Since 1990, Namibia has made positive strides towards ensuring spatial resilience and justice in its communal rural areas. A functional land governance system was developed to reinforce communal land administration, including flood management in communal rural areas. The 1991 National Conference on Land Reform acknowledged traditional leaders as the main administrators of communal land. Therefore, to control flood effects, SLM practice has become a primary decision-making tool of the tiered traditional authorities, ensuring that the communal land allocation system recognises floodplains as open spaces, spaces where villagers cannot be allocated and settled. Stirring towards a vigorous and resilient communal land administration in rural areas, 11 years after the National Land Conference, the Communal Land Reform Act was enacted to govern the official land reform programme in communal areas. Arguably, the CLRA mandates village headmen as the coalface of land administration in communal areas, responsible for the allocation and cancellation of customary land rights. Within the context of flood effects management, the process of customary and/or communal allocation by the village headman should bring all local stakeholders together in a collaborative manner supported by existing legal and policy frameworks to help direct development (in general) towards fit-for-purpose results and advise traditional authorities on circumventing the allocation of communal land in flood-prone areas. So, despite the relevance of traditional authorities in the administration of communal rural areas, the exertion of providing customary land in an effective and efficient manner, involving the cancellation of land allocated in flood zones, is ambiguous and necessitated by a lack of capacity to implement.
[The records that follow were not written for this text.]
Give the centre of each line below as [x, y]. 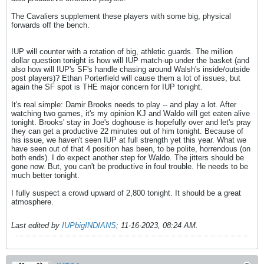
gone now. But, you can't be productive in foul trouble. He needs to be [130, 166]
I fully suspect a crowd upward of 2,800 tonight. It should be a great [126, 193]
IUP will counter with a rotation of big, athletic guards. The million [122, 52]
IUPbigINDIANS [89, 225]
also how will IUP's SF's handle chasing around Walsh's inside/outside [131, 69]
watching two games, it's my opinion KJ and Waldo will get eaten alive [131, 113]
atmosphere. [32, 202]
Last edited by [37, 225]
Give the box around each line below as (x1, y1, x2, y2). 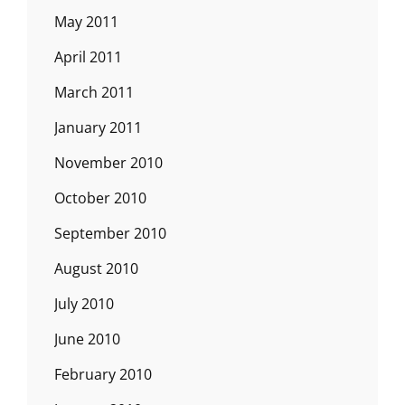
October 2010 (54, 187, 146, 208)
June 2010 (54, 328, 120, 349)
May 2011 (54, 11, 118, 32)
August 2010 (54, 258, 138, 278)
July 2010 (54, 293, 114, 314)
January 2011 (54, 117, 142, 137)
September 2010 (54, 222, 166, 243)
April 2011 (54, 46, 122, 67)
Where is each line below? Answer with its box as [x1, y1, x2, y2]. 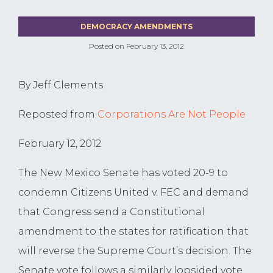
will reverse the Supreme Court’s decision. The [18, 245, 252, 257]
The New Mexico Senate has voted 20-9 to [18, 167, 228, 179]
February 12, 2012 [18, 138, 101, 150]
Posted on [89, 41, 124, 51]
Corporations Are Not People [97, 108, 246, 121]
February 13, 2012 [126, 41, 184, 51]
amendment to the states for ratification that [18, 225, 249, 238]
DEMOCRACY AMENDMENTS [80, 22, 193, 32]
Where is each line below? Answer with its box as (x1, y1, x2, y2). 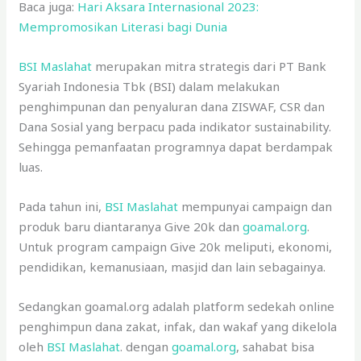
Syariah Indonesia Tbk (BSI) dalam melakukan (19, 77, 280, 94)
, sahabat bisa (236, 338, 315, 355)
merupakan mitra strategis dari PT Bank (92, 57, 327, 74)
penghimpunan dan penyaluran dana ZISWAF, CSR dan (19, 98, 326, 114)
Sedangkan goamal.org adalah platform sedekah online (19, 297, 335, 314)
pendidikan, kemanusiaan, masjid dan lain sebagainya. (19, 258, 326, 275)
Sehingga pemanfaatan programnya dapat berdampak (19, 138, 334, 155)
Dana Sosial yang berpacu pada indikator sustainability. (19, 118, 332, 135)

 Hence, the Traditional Authorities Act of 2000 and the Communal Land Reform
Act will be harmonised and enhanced if traditional authorities are imparted with appropriate skills and knowledge on sustainable communal land administration that promotes the preservation of floodplains as open spaces. 

*Nestor Shefika works for the //Kharas Regional Council, and is a PhD candidate in development planning at Stellenbosch University. These opinions are entirely his own.